Двадцать шестое июня, 2015
Служба, блин, служба…
Капитан, как мог, выпрямил спину, чтобы между обивкой кресла и позвоночником образовался зазор, и мокрая рубаха, наконец, отлипла от кожи. Хоть он и открыл дверку патрульной «Гранты» настежь, воздух оставался неподвижным, и поток тепла от раскалённой крыши вдавливал голову в плечи. С выпрямленной спиной писать было неудобно, и капитан обреченно откинулся назад.
Жара стояла уже неделю, или даже больше… Когда они подъезжали, на севере, на горизонте, в мутном колышущемся мареве, темнела полоска облаков, и напарник, салага Мирошник, долго гнал пургу про то, что, мол, через пару часов пойдет дождь, и только бы не налетел шквал, а то, после сильной жары, дождь часто начинается со шквала. Как же… Следа не осталось от того лейтенантского облачка.
По третьей полосе, прижимаясь к двойной сплошной, медленно цедился чадящий транспортный поток, потому что, в тридцати метрах впереди, во второй полосе, неловко, наискосок, торчала длинная черная «бэха» – семерка, с наглыми, как у всех «бэх», номерами. Позади неё, уже в первой полосе, у края истертой колесами «зебры», лежало тело, укрытое застиранной простынёй, с большим бурым пятном на месте, где следовало бы быть голове… Из-под простыни торчали ноги – босая, с оттопыренным большим пальцем, и обутая – в сандалике, на тонкой, какой-то скрученной, подошве. На обочине, в уже длинной, но ещё по полуденному контрастной тени «Газели» с мигалкой, топтались медики, ожидавшие дальнейших указаний, а вокруг «бэхи» бродил Мирошник, и рисовал на планшетке схему ДТП. «Взрослеет салага, – вяло усмехнулся про себя капитан, – санитара припахал, чтобы конец рулетки держал… Ладно. Работа конечно не волк, но…».

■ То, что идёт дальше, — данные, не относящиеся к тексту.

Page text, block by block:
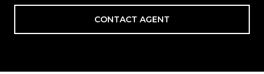
CONTACT AGENT

– Гражданин Гусев, продолжайте, – голос у капитана был простуженный – сиплый и срывающийся при попытке говорить громче, – я записал с ваших слов, что сигнал светофора был желтый. На какой скорости шли?
В зеркало было видно, как бледный, перепуганный пацан на заднем сиденье, лет двадцати, с модным, прилизанным какой-то дрянью, смешным хохолком на темечке, беззвучно шевелит твердыми губами.
– Т-тридцать… – выдавил всё-таки пацан хриплым полушёпотом.